Your goal: From the entries below, list each line with "pesquisa".

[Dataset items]
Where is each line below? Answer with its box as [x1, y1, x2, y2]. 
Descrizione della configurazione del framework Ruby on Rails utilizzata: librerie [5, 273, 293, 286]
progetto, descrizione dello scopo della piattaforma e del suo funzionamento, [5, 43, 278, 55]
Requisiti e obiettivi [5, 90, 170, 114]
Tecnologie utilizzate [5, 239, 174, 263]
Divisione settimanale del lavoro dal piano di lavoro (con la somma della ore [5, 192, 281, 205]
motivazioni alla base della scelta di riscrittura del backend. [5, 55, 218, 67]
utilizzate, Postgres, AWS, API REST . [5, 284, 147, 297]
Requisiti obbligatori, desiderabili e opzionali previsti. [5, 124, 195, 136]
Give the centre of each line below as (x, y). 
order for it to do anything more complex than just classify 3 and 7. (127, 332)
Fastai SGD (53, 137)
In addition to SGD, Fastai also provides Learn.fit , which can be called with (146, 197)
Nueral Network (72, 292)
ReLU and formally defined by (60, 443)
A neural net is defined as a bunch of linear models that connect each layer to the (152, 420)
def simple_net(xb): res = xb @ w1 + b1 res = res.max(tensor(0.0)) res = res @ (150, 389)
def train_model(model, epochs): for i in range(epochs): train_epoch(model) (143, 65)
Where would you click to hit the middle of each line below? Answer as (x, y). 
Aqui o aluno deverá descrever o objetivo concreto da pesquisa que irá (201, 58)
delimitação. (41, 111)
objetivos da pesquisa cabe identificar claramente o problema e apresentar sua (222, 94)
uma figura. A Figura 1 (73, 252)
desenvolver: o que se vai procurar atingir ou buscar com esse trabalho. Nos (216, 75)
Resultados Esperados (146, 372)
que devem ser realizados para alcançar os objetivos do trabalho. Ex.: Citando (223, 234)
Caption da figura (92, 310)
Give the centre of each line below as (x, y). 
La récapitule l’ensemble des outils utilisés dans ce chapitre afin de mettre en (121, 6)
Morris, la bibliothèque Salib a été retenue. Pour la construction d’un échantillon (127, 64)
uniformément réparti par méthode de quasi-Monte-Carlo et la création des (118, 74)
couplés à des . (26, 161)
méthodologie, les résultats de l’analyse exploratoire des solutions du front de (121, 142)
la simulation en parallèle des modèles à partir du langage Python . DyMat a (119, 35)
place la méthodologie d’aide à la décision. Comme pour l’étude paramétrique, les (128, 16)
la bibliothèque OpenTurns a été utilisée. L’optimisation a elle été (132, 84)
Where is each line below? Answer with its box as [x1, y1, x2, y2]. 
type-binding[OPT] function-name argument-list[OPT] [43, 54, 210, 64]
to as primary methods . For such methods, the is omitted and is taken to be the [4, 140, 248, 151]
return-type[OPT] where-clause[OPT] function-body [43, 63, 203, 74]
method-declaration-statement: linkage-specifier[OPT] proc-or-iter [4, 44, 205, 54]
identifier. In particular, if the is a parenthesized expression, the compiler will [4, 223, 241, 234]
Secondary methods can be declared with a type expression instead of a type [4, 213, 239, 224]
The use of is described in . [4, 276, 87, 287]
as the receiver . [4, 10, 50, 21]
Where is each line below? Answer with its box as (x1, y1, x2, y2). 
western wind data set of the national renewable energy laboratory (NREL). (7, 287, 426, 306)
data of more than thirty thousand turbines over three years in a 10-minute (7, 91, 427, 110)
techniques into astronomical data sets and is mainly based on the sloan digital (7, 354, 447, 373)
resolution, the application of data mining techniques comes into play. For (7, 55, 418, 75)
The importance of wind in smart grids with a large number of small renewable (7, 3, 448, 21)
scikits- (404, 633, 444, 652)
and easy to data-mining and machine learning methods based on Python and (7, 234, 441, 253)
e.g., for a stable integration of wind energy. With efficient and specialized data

Solved exercise:
Aqui o aluno deverá descrever o objetivo concreto da pesquisa que irá (201, 58)
objetivos da pesquisa cabe identificar claramente o problema e apresentar sua (222, 94)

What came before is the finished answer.